(Supplied data)

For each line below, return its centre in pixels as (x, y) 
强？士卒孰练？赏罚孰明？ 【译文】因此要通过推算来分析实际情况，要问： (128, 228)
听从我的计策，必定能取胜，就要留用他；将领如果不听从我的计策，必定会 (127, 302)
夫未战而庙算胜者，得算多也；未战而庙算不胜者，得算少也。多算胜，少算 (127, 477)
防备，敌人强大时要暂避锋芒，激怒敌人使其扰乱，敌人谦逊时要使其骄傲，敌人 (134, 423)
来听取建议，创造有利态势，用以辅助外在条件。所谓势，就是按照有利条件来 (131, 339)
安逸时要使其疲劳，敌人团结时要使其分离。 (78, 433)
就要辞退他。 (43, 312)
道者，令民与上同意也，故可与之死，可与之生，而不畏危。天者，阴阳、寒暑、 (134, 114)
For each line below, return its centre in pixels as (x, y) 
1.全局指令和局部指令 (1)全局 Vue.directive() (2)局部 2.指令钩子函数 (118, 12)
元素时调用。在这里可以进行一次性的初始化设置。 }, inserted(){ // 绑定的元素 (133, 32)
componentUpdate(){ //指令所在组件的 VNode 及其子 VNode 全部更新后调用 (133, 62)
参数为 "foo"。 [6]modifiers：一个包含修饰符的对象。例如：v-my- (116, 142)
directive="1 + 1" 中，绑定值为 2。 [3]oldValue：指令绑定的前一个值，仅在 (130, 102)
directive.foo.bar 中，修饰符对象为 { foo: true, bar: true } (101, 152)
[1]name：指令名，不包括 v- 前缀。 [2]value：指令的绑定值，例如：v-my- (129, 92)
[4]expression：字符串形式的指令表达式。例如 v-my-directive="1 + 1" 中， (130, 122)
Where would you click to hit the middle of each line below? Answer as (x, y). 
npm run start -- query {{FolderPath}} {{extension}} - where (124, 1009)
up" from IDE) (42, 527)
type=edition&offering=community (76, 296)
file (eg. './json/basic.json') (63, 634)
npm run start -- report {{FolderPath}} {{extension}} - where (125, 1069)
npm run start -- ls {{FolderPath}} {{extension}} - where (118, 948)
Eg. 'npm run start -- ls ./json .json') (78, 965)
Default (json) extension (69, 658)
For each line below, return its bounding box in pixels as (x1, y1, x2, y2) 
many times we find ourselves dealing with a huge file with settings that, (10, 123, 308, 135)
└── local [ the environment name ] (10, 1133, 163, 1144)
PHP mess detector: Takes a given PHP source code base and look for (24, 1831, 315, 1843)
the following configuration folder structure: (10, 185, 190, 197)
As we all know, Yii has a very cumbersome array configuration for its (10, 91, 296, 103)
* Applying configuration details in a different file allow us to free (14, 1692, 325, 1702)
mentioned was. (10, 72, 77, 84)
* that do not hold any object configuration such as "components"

(End Supplied data)

**Task objective**
Reproduce every line of the entries above, unchanged, from the very first one down to and including the line containing "type=edition&offering=community (76, 296)".

**Exercise output**
For each line below, return its centre in pixels as (x, y) 
强？士卒孰练？赏罚孰明？ 【译文】因此要通过推算来分析实际情况，要问： (128, 228)
听从我的计策，必定能取胜，就要留用他；将领如果不听从我的计策，必定会 (127, 302)
夫未战而庙算胜者，得算多也；未战而庙算不胜者，得算少也。多算胜，少算 (127, 477)
防备，敌人强大时要暂避锋芒，激怒敌人使其扰乱，敌人谦逊时要使其骄傲，敌人 (134, 423)
来听取建议，创造有利态势，用以辅助外在条件。所谓势，就是按照有利条件来 (131, 339)
安逸时要使其疲劳，敌人团结时要使其分离。 (78, 433)
就要辞退他。 (43, 312)
道者，令民与上同意也，故可与之死，可与之生，而不畏危。天者，阴阳、寒暑、 (134, 114)
For each line below, return its centre in pixels as (x, y) 
1.全局指令和局部指令 (1)全局 Vue.directive() (2)局部 2.指令钩子函数 (118, 12)
元素时调用。在这里可以进行一次性的初始化设置。 }, inserted(){ // 绑定的元素 (133, 32)
componentUpdate(){ //指令所在组件的 VNode 及其子 VNode 全部更新后调用 (133, 62)
参数为 "foo"。 [6]modifiers：一个包含修饰符的对象。例如：v-my- (116, 142)
directive="1 + 1" 中，绑定值为 2。 [3]oldValue：指令绑定的前一个值，仅在 (130, 102)
directive.foo.bar 中，修饰符对象为 { foo: true, bar: true } (101, 152)
[1]name：指令名，不包括 v- 前缀。 [2]value：指令的绑定值，例如：v-my- (129, 92)
[4]expression：字符串形式的指令表达式。例如 v-my-directive="1 + 1" 中， (130, 122)
Where would you click to hit the middle of each line below? Answer as (x, y). 
npm run start -- query {{FolderPath}} {{extension}} - where (124, 1009)
up" from IDE) (42, 527)
type=edition&offering=community (76, 296)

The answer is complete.